There is no evidence in the Mueller report that the Nader-Prince-Dmitriev nexus was tied to Russia’s election interference.
The FBI also relied on cellphone data to verify the location in London of Trump volunteer George Papadopoulos, one of the investigation’s key principals. It centered on the pivotal relationship between Papadopoulos, who wanted to set up a Trump-Kremlin meeting, and Joseph Mifsud, a mysterious London-based professor from Malta.
Mr. Mifsud told Papadopoulos he had heard in Moscow that the Russians owned thousands of Hillary Clinton emails. Papadopoulos ended up telling Alexander Downer, the Australian ambassador to the United Kingdom, according to Mr. Downer. Papadopoulos denies this.
The Australian government replayed the conversation to the Obama administration. The FBI started on July 31, 2016, a nearly three-year investigation that failed to find election interference by Papadopoulos or any Trump associate.
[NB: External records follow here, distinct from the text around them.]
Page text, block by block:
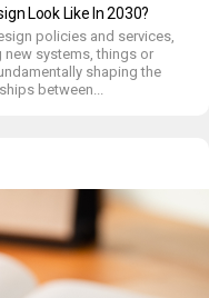
Look Like In 2030?
policies and services,
new systems, things or
shaping the
between...
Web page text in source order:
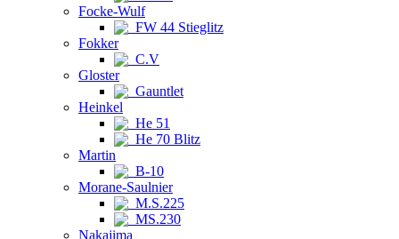
Focke-Wulf
FW 44 Stieglitz
Fokker
C.V
Gloster
Gauntlet
Heinkel
He 51
He 70 Blitz
Martin
B-10
Morane-Saulnier
M.S.225
MS.230
Nakajima
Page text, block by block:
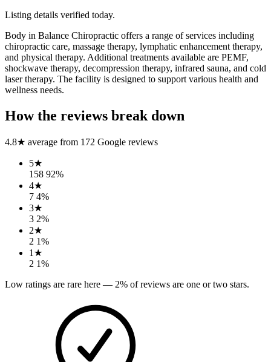
Listing details verified today.
Body in Balance Chiropractic offers a range of services including
chiropractic care, massage therapy, lymphatic enhancement therapy,
and physical therapy. Additional treatments available are PEMF,
shockwave therapy, decompression therapy, infrared sauna, and cold
laser therapy. The facility is designed to support various health and
wellness needs.
How the reviews break down
4.8★ average from 172 Google reviews
5★
158 92%
4★
7 4%
3★
3 2%
2★
2 1%
1 ★
2 1%
Low ratings are rare here — 2% of reviews are one or two stars.
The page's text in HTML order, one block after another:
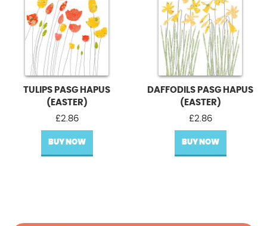
TULIPS PASG HAPUS
(EASTER)
£2.86
BUY NOW
DAFFODILS PASG HAPUS
(EASTER)
£2.86
BUY NOW
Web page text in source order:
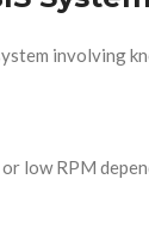
involving
low RPM
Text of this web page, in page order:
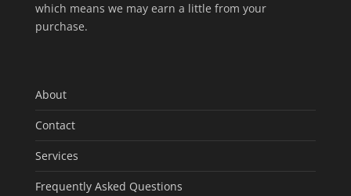
which means we may earn a little from your
purchase.
About
Contact
Services
Frequently Asked Questions
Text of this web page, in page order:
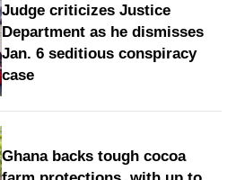
Judge criticizes Justice
Department as he dismisses
Jan. 6 seditious conspiracy
case
Ghana backs tough cocoa
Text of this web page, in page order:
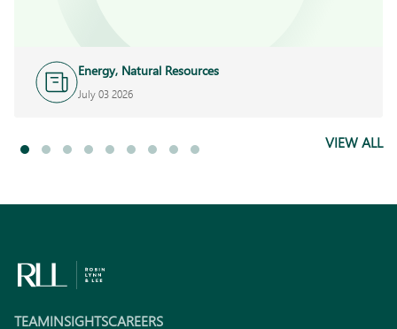
Energy, Natural Resources
and Infrastructure
July 03 2026
VIEW ALL
TEAMINSIGHTSCAREERS
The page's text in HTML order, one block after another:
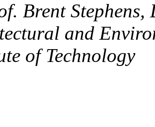
Brent Stephens,
and
of Technology
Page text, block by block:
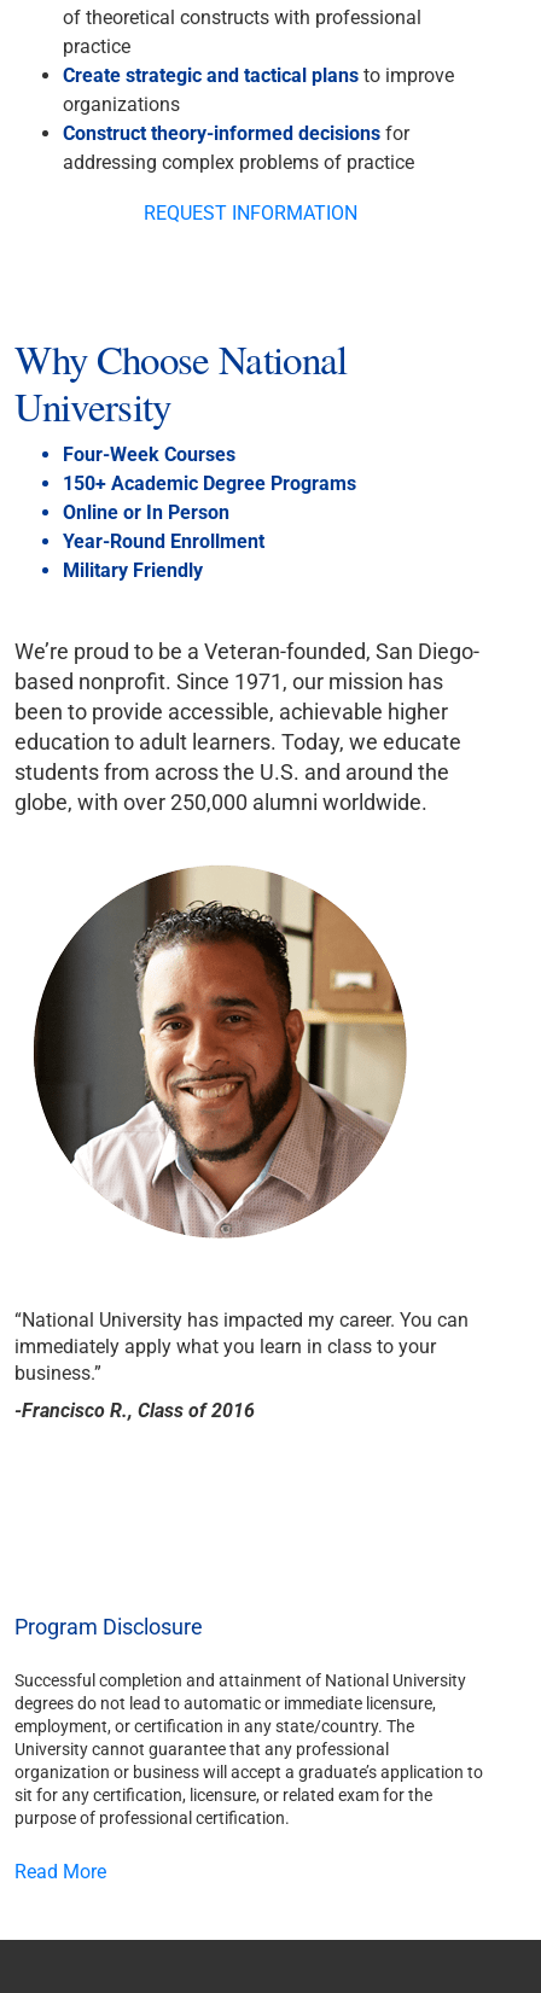
of theoretical constructs with professional
practice
Create strategic and tactical plans to improve
organizations
Construct theory-informed decisions for
addressing complex problems of practice
REQUEST INFORMATION
Why Choose National
University
Four-Week Courses
150+ Academic Degree Programs
Online or In Person
Year-Round Enrollment
Military Friendly
We’re proud to be a Veteran-founded, San Diego-
based nonprofit. Since 1971, our mission has
been to provide accessible, achievable higher
education to adult learners. Today, we educate
students from across the U.S. and around the
globe, with over 250,000 alumni worldwide.
“National University has impacted my career. You can
immediately apply what you learn in class to your
business.”
-Francisco R., Class of 2016
Program Disclosure
Successful completion and attainment of National University
degrees do not lead to automatic or immediate licensure,
employment, or certification in any state/country. The
University cannot guarantee that any professional
organization or business will accept a graduate’s application to
sit for any certification, licensure, or related exam for the
purpose of professional certification.
Read More
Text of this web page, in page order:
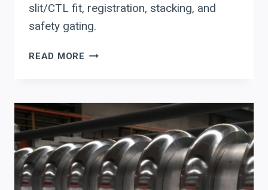
slit/CTL fit, registration, stacking, and
safety gating.
READ MORE EVALUATING
FORMING
LINES:
SETUP-
REDUCTION
CHECKLIST
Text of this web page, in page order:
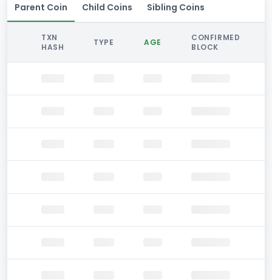
Parent Coin Child Coins Sibling Coins
TXN
HASH
TYPE AGE
CONFIRMED
BLOCK
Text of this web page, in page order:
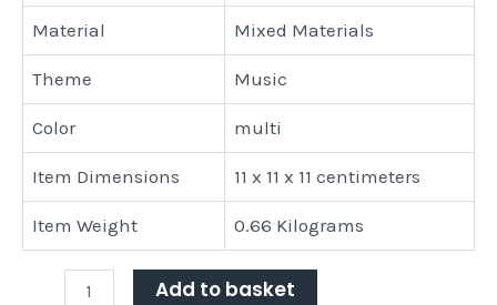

Concerning cellphones, the Mueller reported states: “Papadopoulos’s and Mifsud’s mentions of seeing each other ‘tomorrow’ referenced a meeting that the two had scheduled for the next morning, April 12, 2016, at the Andaz Hotel in London. Papadopoulos acknowledged the meeting during interviews with the Office, and records from Papadopoulos’s UK cellphone and his internet-search history all indicate that the meeting took place.”
Several Trump associates such as Papadopoulos wonder whether they were wiretapped by Western intelligence. One Trump associate, Carter Page, knows he was.
Relying heavily on Mr. Steele’s dossier, the FBI in October 2016 won court permission to penetrate Mr. Page’s communications. Federal judges approved three more warrants, taking the spying to September 2017.
Such warrants under the Foreign Intelligence Surveillance Act (FISA) can be highly intrusive. The FBI can invade all computer and phone contacts as well as text messages and calls, peering back months to see what the target was saying.
Yet the special counsel’s report makes no mention of this surveillance or that agents ever relied on Mr. Page’s cellphone. After a year’s worth of wiretaps and multiple interviews with the FBI, Mr. Page wasn’t charged.